Also ich hätte zwei Punkte zu mäkeln:

1.) $cfg['Servers'][$i]['connect_type']  = 'tcp';   

ich würd immer tcp für die verbindung wählen ... 

2.) Ich würd den User per mysqladmin anlegen, dann ist sicher, dass er richtig angelegt wurde ... wenn du per phpmyadmin den user nur einträgst ist u.U. das Passwort nicht richtig eingetragen oder die Rechte stimmen nicht ... 

Viele Grüße,
Christian


----------



## torkel (9. Juli 2005)

bei 1. kann ich nur socket, da es sonst nicht läuft, ich habe 2 mysql server installiert. 

jetzt wollte ich für root ein passwort geben und jetzt kann ich micht nicht mehr einloggen.
wenn ich ein passwort eingebe bekomme ich dies:

ERROR 1251: Client does not support authentication protocol requested by server; consider upgrading MySQL client

wenn ich keins eingebe dies:

ERROR 1045: Access denied for user 'root'@'localhost' (using password: NO)

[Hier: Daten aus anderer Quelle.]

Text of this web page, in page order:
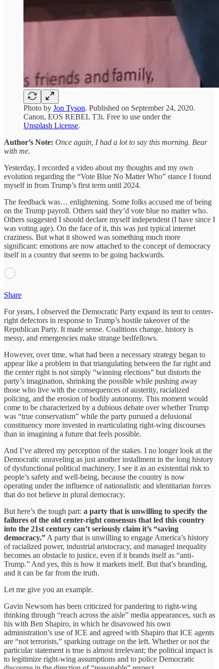
Photo by Jon Tyson. Published on September 24, 2020.
Canon, EOS REBEL T3i. Free to use under the
Unsplash License.
Author’s Note: Once again, I had a lot to say this morning. Bear
with me.
Yesterday, I recorded a video about my thoughts and my own
evolution regarding the “Vote Blue No Matter Who” stance I found
myself in from Trump’s first term until 2024.
The feedback was… enlightening. Some folks accused me of being
on the Trump payroll. Others said they’d vote blue no matter who.
Others suggested I should declare myself independent (I have since I
was voting age). On the face of it, this was just typical internet
craziness. But what it showed was something much more
significant: emotions are now attached to the concept of democracy
itself in a country that seems to be going backwards.
Share
For years, I observed the Democratic Party expand its tent to center-
right defectors in response to Trump’s hostile takeover of the
Republican Party. It made sense. Coalitions change, history is
messy, and emergencies make strange bedfellows.
However, over time, what had been a necessary strategy began to
appear like a problem in that triangulating between the far right and
the center right is not simply “winning elections” but distorts the
party’s imagination, shrinking the possible while pushing away
those who live with the consequences of austerity, racialized
policing, and the erosion of bodily autonomy. This moment would
come to be characterized by a dubious debate over whether Trump
was “true conservatism” while the party pursued a delusional
constituency more invested in rearticulating right-wing discourses
than in imagining a future that feels possible.
And I’ve altered my perception of the stakes. I no longer look at the
Democratic unraveling as just another installment in the long history
of dysfunctional political machinery. I see it as an existential risk to
people’s safety and well-being, because the country is now
operating under the influence of nationalistic and identitarian forces
that do not believe in plural democracy.
But here’s the tough part: a party that is unwilling to specify the
failures of the old center-right consensus that led this country
into the 21st century can’t seriously claim it’s “saving
democracy.” A party that is unwilling to engage America’s history
of racialized power, industrial aristocracy, and managed inequality
becomes an obstacle to justice, even if it brands itself as “anti-
Trump.” And yes, this is how it markets itself. But that’s branding,
and it can be far from the truth.
Let me give you an example.
Gavin Newsom has been criticized for pandering to right-wing
thinking through “reach across the aisle” media appearances, such as
his with Ben Shapiro, in which he disavowed his own
administration’s use of ICE and agreed with Shapiro that ICE agents
are “not terrorists,” sparking outrage on the left. Whether or not the
particular statement is true is almost irrelevant; the political impact is
to legitimize right-wing assumptions and to police Democratic

gibt es da noch eine möglichkeit, das ich einloggen kann? ich hab noch einen andern user, mit dem geht es, aber da habe ich keine berechtigung. oder kann ich das rootpw wieder irgendwie zurücksetzen oder löschen?

thanxx


----------



## torkel (9. Juli 2005)

ich glaub ich was was gefunden, denn sobald ich ein pw gebe, geht es es nicht mehr... kann es daran liegen?

*Kennwort ändern*

                                                         Kein Kennwort                                                      Kennwort:                                                            Wiederholen:                                               	    Password-Verschlüsselung: 	 	 	     	     	        MySQL 4.1 	     	                     	 	     	     	        MySQL 4.0 kompatibel  
 kann ich phpmyadmin updaten, dass es auf für mysql 5 geht?


----------